Most people today will already be aware that corporations and exploitation go together like burgers and fries. That if we scratched the surface of some of our most successful brands - Nike, Levi's, Disney - we would find something noticeably different from the clean, wholesome image adorning our billboards and magazines. What Klein has done is force our gaze into this hidden world - of sweatshops, child labour and corporate censorship - to remove any doubt about the full extent of the price being paid for our brand-filled lifestyles. It's a price that ranges from troubling (the creeping corporate colonisation of academia) to horrifying (the appalling conditions at Cavite where workers slave over products destined for western malls).
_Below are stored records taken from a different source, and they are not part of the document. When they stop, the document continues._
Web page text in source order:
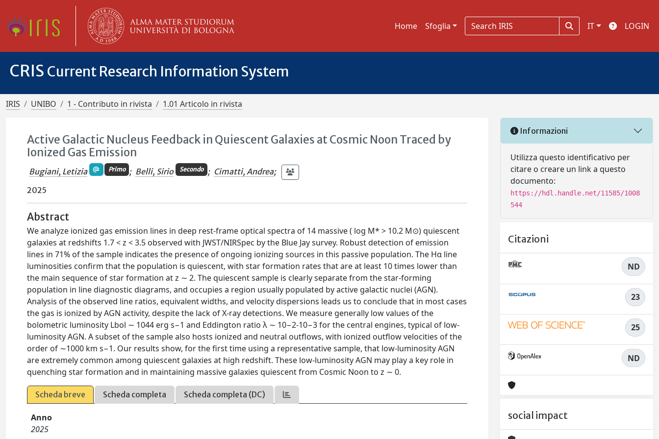
Home Sfoglia IT LOGIN
CRIS Current Research Information System
IRIS UNIBO 1 - Contributo in rivista 1.01 Articolo in rivista
Active Galactic Nucleus Feedback in Quiescent Galaxies at Cosmic Noon Traced by
Ionized Gas Emission
Bugiani, Letizia Primo ; Belli, Sirio Secondo ; Cimatti, Andrea;
2025
Abstract
We analyze ionized gas emission lines in deep rest-frame optical spectra of 14 massive ( log M* > 10.2 M⊙) quiescent
galaxies at redshifts 1.7 < z < 3.5 observed with JWST/NIRSpec by the Blue Jay survey. Robust detection of emission
lines in 71% of the sample indicates the presence of ongoing ionizing sources in this passive population. The Hα line
luminosities confirm that the population is quiescent, with star formation rates that are at least 10 times lower than
the main sequence of star formation at z ∼ 2. The quiescent sample is clearly separate from the star-forming
population in line diagnostic diagrams, and occupies a region usually populated by active galactic nuclei (AGN).
Analysis of the observed line ratios, equivalent widths, and velocity dispersions leads us to conclude that in most cases
the gas is ionized by AGN activity, despite the lack of X-ray detections. We measure generally low values of the
bolometric luminosity Lbol ∼ 1044 erg s−1 and Eddington ratio λ ∼ 10−2-10−3 for the central engines, typical of low-
luminosity AGN. A subset of the sample also hosts ionized and neutral outflows, with ionized outflow velocities of the
order of ∼1000 km s−1. Our results show, for the first time using a representative sample, that low-luminosity AGN
are extremely common among quiescent galaxies at high redshift. These low-luminosity AGN may play a key role in
quenching star formation and in maintaining massive galaxies quiescent from Cosmic Noon to z ∼ 0.
Scheda breve Scheda completa Scheda completa (DC)
Anno
2025
Informazioni
Utilizza questo identificativo per
citare o creare un link a questo
documento:
https://hdl.handle.net/11585/1008
544
Citazioni
ND
23
25
ND
social impact
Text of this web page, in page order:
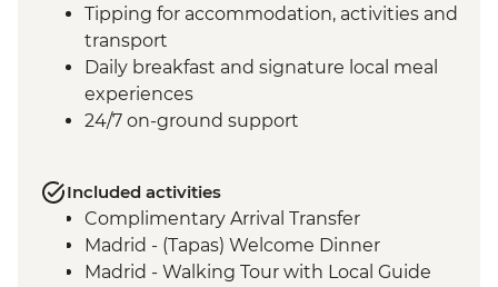
Tipping for accommodation, activities and
transport
Daily breakfast and signature local meal
experiences
24/7 on-ground support
Included activities
Complimentary Arrival Transfer
Madrid - (Tapas) Welcome Dinner
Madrid - Walking Tour with Local Guide
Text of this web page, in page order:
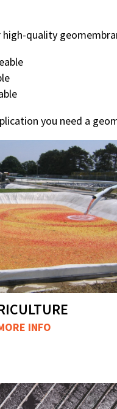
quality
you need a
INFO
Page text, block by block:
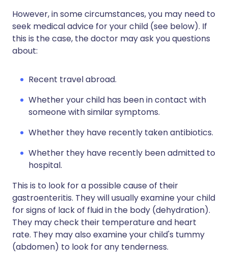
However, in some circumstances, you may need to
seek medical advice for your child (see below). If
this is the case, the doctor may ask you questions
about:
Recent travel abroad.
Whether your child has been in contact with
someone with similar symptoms.
Whether they have recently taken antibiotics.
Whether they have recently been admitted to
hospital.
This is to look for a possible cause of their
gastroenteritis. They will usually examine your child
for signs of lack of fluid in the body (dehydration).
They may check their temperature and heart
rate. They may also examine your child's tummy
(abdomen) to look for any tenderness.
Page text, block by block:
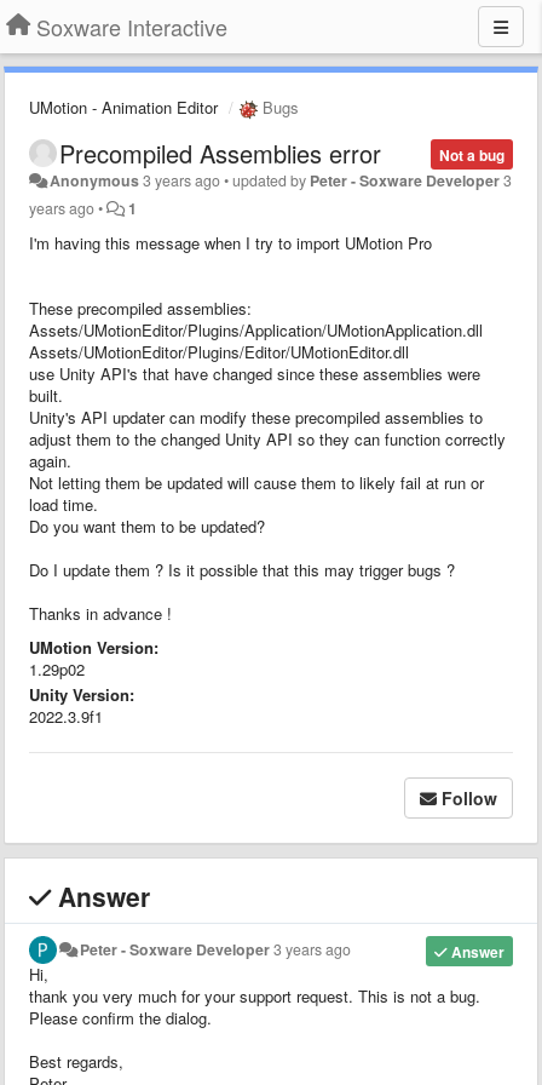
Soxware Interactive
UMotion - Animation Editor Bugs
Not a bug
Precompiled Assemblies error
Anonymous3 years ago•updated by Peter - Soxware Developer3
years ago• 1
I'm having this message when I try to import UMotion Pro
These precompiled assemblies:
Assets/UMotionEditor/Plugins/Application/UMotionApplication.dll
Assets/UMotionEditor/Plugins/Editor/UMotionEditor.dll
use Unity API's that have changed since these assemblies were
built.
Unity's API updater can modify these precompiled assemblies to
adjust them to the changed Unity API so they can function correctly
again.
Not letting them be updated will cause them to likely fail at run or
load time.
Do you want them to be updated?
Do I update them ? Is it possible that this may trigger bugs ?
Thanks in advance !
UMotion Version:
1.29p02
Unity Version:
2022.3.9f1
Follow
Answer
Answer
Peter - Soxware Developer3 years ago
Hi,
thank you very much for your support request. This is not a bug.
Please confirm the dialog.
Best regards,
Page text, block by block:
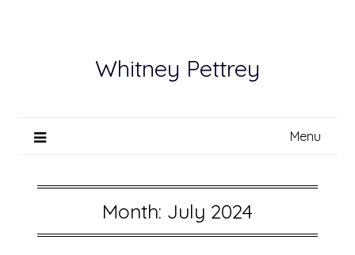
Whitney Pettrey
Menu
Month: July 2024
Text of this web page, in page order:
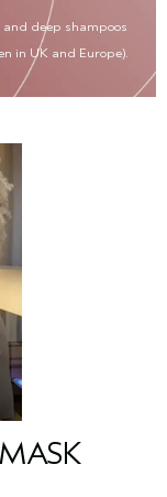
deep shampoos
in UK and Europe).
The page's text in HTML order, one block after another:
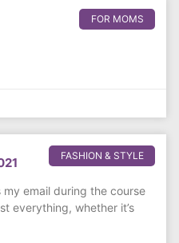
FOR MOMS
FASHION & STYLE
email during the course
everything, whether it’s
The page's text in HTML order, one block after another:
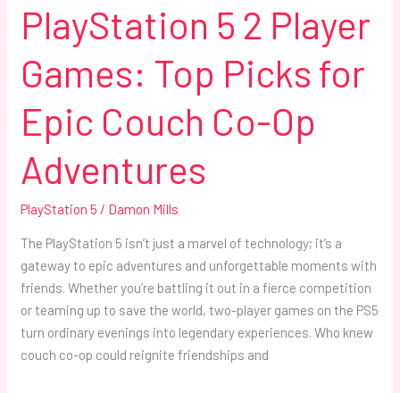
PlayStation 5 2 Player
Games: Top Picks for
Epic Couch Co-Op
Adventures
PlayStation 5 / Damon Mills
The PlayStation 5 isn’t just a marvel of technology; it’s a
gateway to epic adventures and unforgettable moments with
friends. Whether you’re battling it out in a fierce competition
or teaming up to save the world, two-player games on the PS5
turn ordinary evenings into legendary experiences. Who knew
couch co-op could reignite friendships and
Op
Adventures
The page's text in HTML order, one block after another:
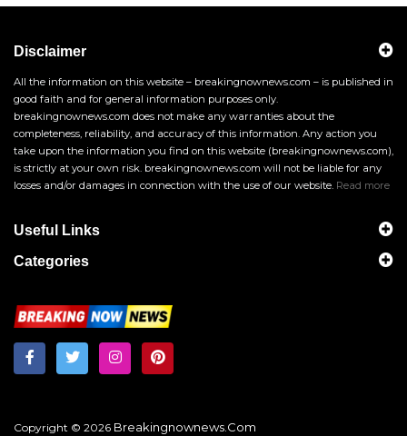
Disclaimer
All the information on this website – breakingnownews.com – is published in
good faith and for general information purposes only.
breakingnownews.com does not make any warranties about the
completeness, reliability, and accuracy of this information. Any action you
take upon the information you find on this website (breakingnownews.com),
is strictly at your own risk. breakingnownews.com will not be liable for any
losses and/or damages in connection with the use of our website. Read more
Useful Links
Categories
Copyright © 2026 Breakingnownews.com
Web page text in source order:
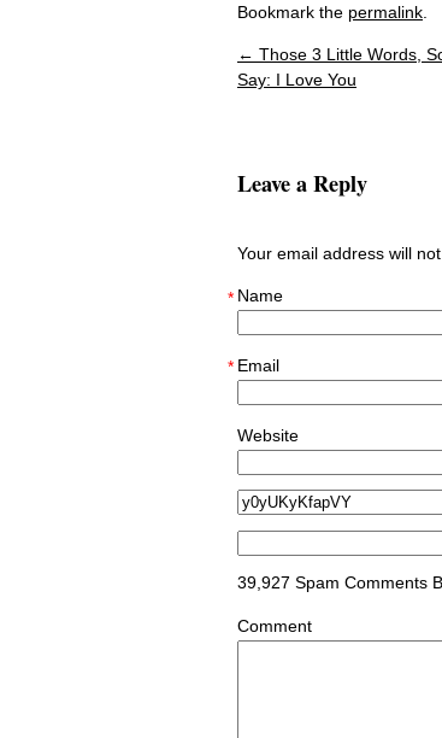
Bookmark the permalink
Post navigation
← Those 3 Little Words,
Say: I Love You
Leave a Reply
Your email address will
Name
*
Email
*
Website
39,927 Spam Comments
Comment
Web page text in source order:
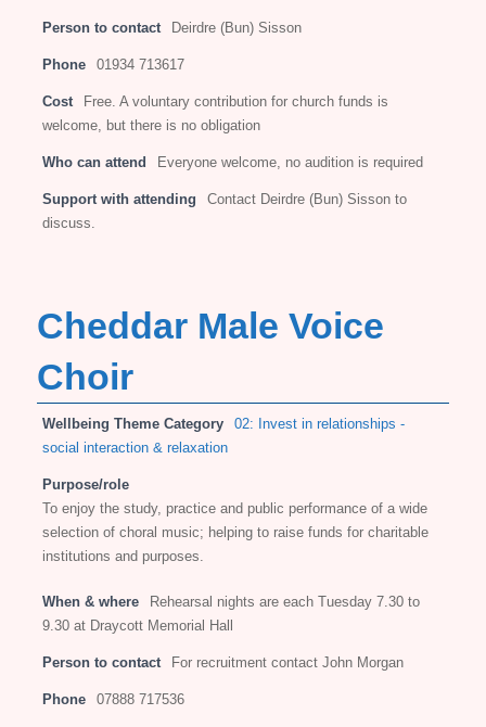
Person to contact Deirdre (Bun) Sisson
Phone 01934 713617
Cost
Free. A voluntary contribution for church funds is
welcome, but there is no obligation
Who can attend Everyone welcome, no audition is required
Support with attending
Contact Deirdre (Bun) Sisson to
discuss.
Cheddar Male Voice
Choir
Wellbeing Theme Category
02: Invest in relationships -
social interaction & relaxation
Purpose/role
To enjoy the study, practice and public performance of a wide
selection of choral music; helping to raise funds for charitable
institutions and purposes.
When & where
Rehearsal nights are each Tuesday 7.30 to
9.30 at Draycott Memorial Hall
Person to contact For recruitment contact John Morgan
Phone 07888 717536
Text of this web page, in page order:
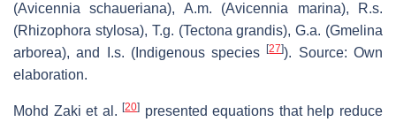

Infuriating and depressing it may be, No Logo is also a book that revels in the sheer tie-dyed trendiness of standing up to the machine; of anticorporate activism, of culture jamming, lobbying and reclaiming the streets. Indeed it is Klein's unbounded optimism - in a continually thriving underground movement, independent media, spontaneous street parties and protests - that forms a key part of the book's appeal. Surprisingly objective and able to analyse her own prejudices, this is more even-handed than you might expect. She predicts and acknowledges the cynicism, but refuses to let it dampen her spirit.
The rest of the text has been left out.